In 1999-2000, 43 selected barangays in 17 municipalities in Luzon and the Visayas implemented the barangay plan and program of action for nutrition resulting in:

  • Reduced number of underweight preschool children
  • Increased demand for fortified foods and iodized salt at the household level
  • Improved coverage of vitamin A and iron supplementation.
  • Introduced Pabasa sa Nutrisyon, and interactive nutrition education strategy
  • Improved nutrition committee organization and management of the nutrition program.

Micronutrient malnutrition trends to reside mostly in families with children suffering from protein-energy malnutrition.  Reaching families with underweight preschool children will most likely target children with micronutrient malnutrition as well. 
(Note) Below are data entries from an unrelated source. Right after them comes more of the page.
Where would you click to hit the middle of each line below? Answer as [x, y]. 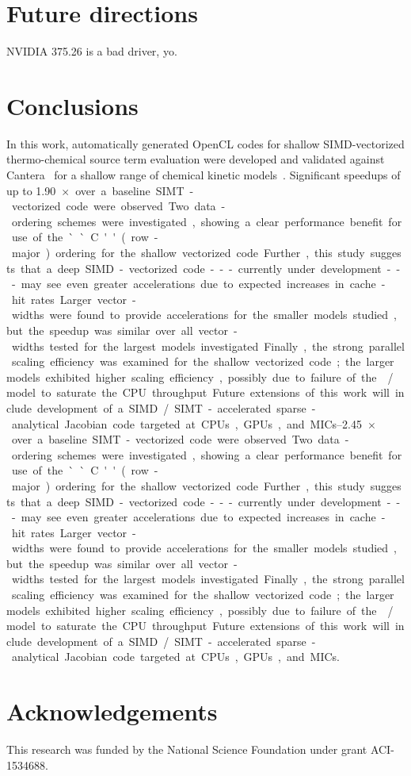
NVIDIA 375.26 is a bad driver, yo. [92, 51]
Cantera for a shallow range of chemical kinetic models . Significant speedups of [204, 175]
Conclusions [72, 105]
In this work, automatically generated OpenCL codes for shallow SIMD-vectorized [205, 143]
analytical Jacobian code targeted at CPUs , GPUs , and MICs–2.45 [186, 423]
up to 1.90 [31, 190]
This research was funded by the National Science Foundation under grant [187, 749]
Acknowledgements [112, 711]
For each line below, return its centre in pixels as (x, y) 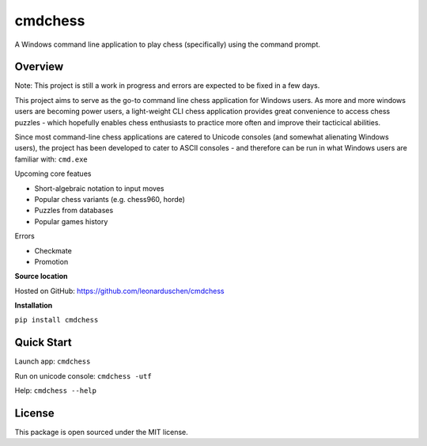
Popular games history (71, 221)
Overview (39, 67)
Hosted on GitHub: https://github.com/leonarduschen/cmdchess (119, 291)
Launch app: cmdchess (53, 361)
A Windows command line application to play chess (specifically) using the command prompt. (167, 44)
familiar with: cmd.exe (51, 159)
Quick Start (43, 343)
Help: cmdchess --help (55, 391)
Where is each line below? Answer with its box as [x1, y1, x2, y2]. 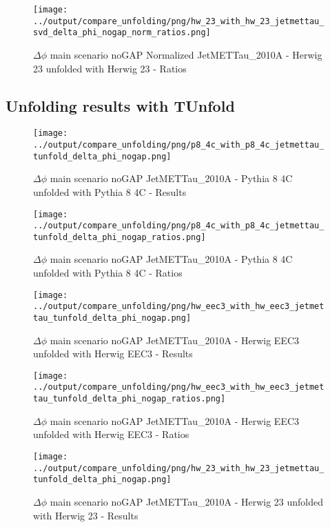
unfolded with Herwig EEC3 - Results [33, 346, 193, 361]
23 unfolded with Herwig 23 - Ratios [33, 61, 187, 75]
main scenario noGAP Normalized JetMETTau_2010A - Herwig [50, 47, 322, 61]
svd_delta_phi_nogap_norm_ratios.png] [33, 28, 211, 38]
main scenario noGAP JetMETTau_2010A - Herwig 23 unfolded [50, 494, 324, 508]
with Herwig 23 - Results [33, 508, 138, 522]
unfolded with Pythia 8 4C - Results [33, 184, 187, 199]
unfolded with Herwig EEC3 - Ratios [33, 427, 189, 441]
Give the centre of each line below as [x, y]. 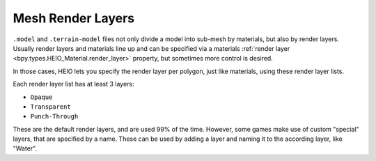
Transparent [50, 107]
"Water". [25, 148]
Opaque [41, 97]
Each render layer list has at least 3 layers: [73, 84]
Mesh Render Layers [74, 18]
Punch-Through [54, 116]
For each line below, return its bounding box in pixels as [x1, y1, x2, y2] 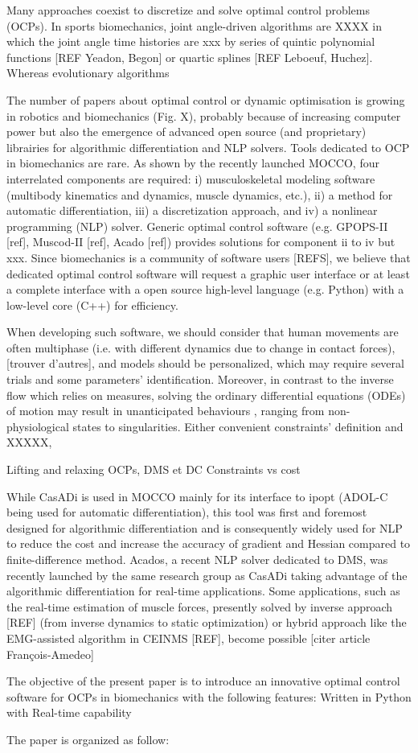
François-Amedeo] [6, 645, 94, 662]
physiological [6, 418, 69, 434]
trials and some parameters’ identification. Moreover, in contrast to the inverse [6, 371, 394, 388]
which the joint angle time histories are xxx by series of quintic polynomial [6, 33, 375, 50]
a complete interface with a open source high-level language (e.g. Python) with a [6, 281, 404, 298]
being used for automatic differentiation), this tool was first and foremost [6, 504, 367, 521]
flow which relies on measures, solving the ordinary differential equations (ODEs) [6, 386, 406, 403]
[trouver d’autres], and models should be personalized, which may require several [6, 355, 404, 372]
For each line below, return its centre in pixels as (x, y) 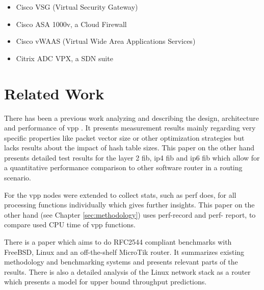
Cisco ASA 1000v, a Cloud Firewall (71, 24)
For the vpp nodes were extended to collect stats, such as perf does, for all (120, 194)
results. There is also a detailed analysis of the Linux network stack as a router (127, 271)
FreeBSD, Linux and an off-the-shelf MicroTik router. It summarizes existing (124, 252)
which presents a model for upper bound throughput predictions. (105, 282)
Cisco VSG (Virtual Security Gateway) (77, 7)
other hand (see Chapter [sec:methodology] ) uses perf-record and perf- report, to (130, 214)
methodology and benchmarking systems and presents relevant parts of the (121, 262)
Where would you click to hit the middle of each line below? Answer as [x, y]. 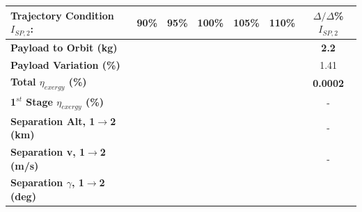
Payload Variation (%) [65, 64]
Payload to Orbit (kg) [64, 47]
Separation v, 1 [48, 152]
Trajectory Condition [62, 15]
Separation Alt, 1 [53, 121]
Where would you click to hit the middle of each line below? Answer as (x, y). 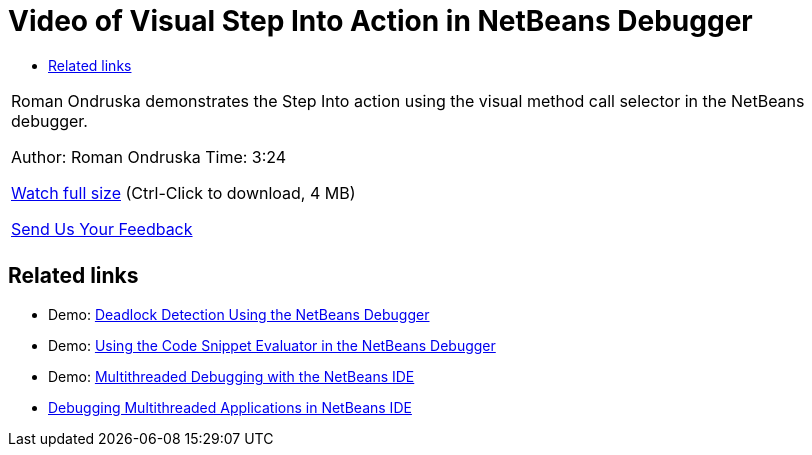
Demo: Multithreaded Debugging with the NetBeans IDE (231, 376)
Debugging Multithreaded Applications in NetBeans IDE (230, 407)
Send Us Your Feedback (102, 228)
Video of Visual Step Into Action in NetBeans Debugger (380, 21)
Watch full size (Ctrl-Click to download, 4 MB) (183, 192)
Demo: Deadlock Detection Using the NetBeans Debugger (239, 314)
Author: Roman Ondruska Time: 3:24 (149, 156)
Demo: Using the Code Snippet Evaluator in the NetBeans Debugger (272, 345)

PAN Recommends . . . . . . . . .

  • A statement urging immediate action for a nutrition and related policy, strategy, program or measure to hasten nutritional improvement particularly among the children, women and other vulnerable groups.
  • Based on research and scientific investigations, international commitments and national priorities.
  • PAN Recommend No. 1, 2003 urged the Department of Health (DOH) to provide weekly iron supplementation for 1-5 year old children.
  • PAN Recommend No. 2, 2004 Judicious application of biotechnology for nutritional and dietary improvement.